━━ Data for the task ━━

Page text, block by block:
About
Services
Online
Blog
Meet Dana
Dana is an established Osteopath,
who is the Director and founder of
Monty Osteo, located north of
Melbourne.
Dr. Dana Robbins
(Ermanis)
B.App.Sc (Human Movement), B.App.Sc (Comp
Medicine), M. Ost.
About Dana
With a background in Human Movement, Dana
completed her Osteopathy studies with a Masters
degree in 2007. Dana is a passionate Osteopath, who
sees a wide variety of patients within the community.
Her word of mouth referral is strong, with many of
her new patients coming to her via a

━━━

(Your assignment):
For each line above that includes the word "Human", make a copy of that line.

(Task solution):
B.App.Sc (Human Movement), B.App.Sc (Comp
With a background in Human Movement, Dana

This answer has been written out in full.